My grandmother would sound the alarm that Coleman was coming down the road, this would give my aunt, the spinster school teacher, time to cross the foot log and arrive at the store before Old Coleman.

He had favorites among his children, and when arriving at the store, he would purchase a “cold drink” for himself and his one favorite child. The others would have to just sit and watch him drink the Double Cola and they wouldn’t get any. That is the reason for my grandmother sounding the alarm for her daughter to get to the store. She was not going to have any of this behavior to happen in the store her deceased husband had built.

So my Aunt would buy “Cold Drinks” for all the children who arrived with Coleman.

Old Coleman picked blackberries in the wild briar thickets during the summer. He was accompanied by all his children and poor Eunice, the California Woman. Coleman counted the blackberries he picked, arriving at my grandmother’s house with a number twelve wash tub overflowing with blackberries.

He would say, “Miss Addie, I have twenty three thousand, four hundred and seventy nine berries in that thar tub”! Grandmother would ask him how much he wanted for the tub full of berries, pay him and begin preparing to make jam, jelly and blackberry cobblers.

I’ll bet Coleman’s bunch were covered in chiggers. I know the children standing around while he did his sales pitch would be doing a lot of scratching.

Anyway, I always thought that Old Coleman was like me, no jingle in the pocket.
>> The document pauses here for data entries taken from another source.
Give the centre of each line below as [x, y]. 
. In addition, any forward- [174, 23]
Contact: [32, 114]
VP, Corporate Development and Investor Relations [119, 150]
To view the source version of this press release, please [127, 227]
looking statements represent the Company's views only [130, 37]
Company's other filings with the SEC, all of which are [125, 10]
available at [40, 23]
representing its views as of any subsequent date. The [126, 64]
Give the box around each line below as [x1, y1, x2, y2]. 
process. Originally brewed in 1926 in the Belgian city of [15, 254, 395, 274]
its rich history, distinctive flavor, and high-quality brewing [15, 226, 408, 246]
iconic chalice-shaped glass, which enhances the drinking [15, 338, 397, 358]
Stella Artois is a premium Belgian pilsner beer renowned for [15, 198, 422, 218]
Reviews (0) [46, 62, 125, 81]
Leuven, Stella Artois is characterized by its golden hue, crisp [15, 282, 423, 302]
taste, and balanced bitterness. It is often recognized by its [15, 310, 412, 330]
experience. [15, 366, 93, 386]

I cannot , for the likes of me, recollect what I had done or from whence my windfall was created, but I was suppose to receive a dime, ten cents, absolute riches. I was to receive this money on a particular day, possibly around my birthday and perhaps was to be a present. After all the years I do not rightly recollect why I was to get the money; but Oh, you better believe I remember the consequences of owning the money.
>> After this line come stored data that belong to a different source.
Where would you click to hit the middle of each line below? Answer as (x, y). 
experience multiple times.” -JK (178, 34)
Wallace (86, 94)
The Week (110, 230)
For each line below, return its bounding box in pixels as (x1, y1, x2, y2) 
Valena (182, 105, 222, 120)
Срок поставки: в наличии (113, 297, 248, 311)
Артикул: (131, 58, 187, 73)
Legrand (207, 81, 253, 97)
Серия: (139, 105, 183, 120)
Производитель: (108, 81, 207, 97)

Traversing to Edgewood School I passed Ponto’s store. He never had metal signs outside advertising Coca Cola or Double Cola or 7 Up or Nehi Grape or Orange Crush, because he had no coolers and consequently no cold drinks.

He did have a big glass candy case with a stick of bologna that had turned green on the open end, some American cheese that was covered in mould, melted chocolate candy that when the wrapper was opened the brown chocolate had turned white, bags of old peanuts and advertising signs that shouted, “Chew Mail Pouch Tobacco”!
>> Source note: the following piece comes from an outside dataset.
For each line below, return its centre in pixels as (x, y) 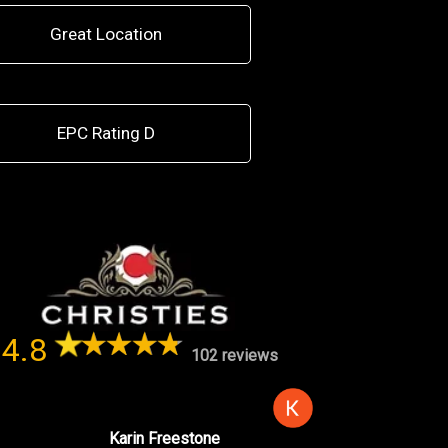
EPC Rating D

Knowing I was going to be rich tomorrow, I’d see if Mr. Andrew (Ponto) would sell me a candy bar today, “on the books”.

Ponto was more than willing to sell me my “Payday” candy bar and he had received my promise to pay him tomorrow morning on my way to school plus he had my signature in his big ledger book.

Next morning I looked forward with great anticipation the culmination of my debt, going by Ponto’s store, paying him what I owed and still having a nickel available for another candy bar. Candy bars were few and far between in my childhood, but beans potatoes and corn bread were in ample supply.

Ponto saw me coming and went inside his lair to await his prey.

“Mr. Andrew, I have the money I owe you and I’d like to buy that “Zero” candy bar over there”.
Ponto let me know in no uncertain terms that I did not have enough money to buy another candy bar.

“You bought a candy bar yesterday on credit. When you buy on credit there is interest on the debt.”
Staring at me with those beady eyes through those little oval shaped glasses he said, “The interest on your debt is one hundred percent per day, so your other nickel goes toward the interest, and you don’t have any more money for candy”.

On that day in the spring of 1945, in the Yellow Creek Valley, alongside the gravel Edgewood Road, in a musty, dimly lit general store at 7:15 AM, Robert McClurkan was taught his first lesson in economics. I learned a lot, I was given “Financial Training”.
His candy bar had bugs in it anyway.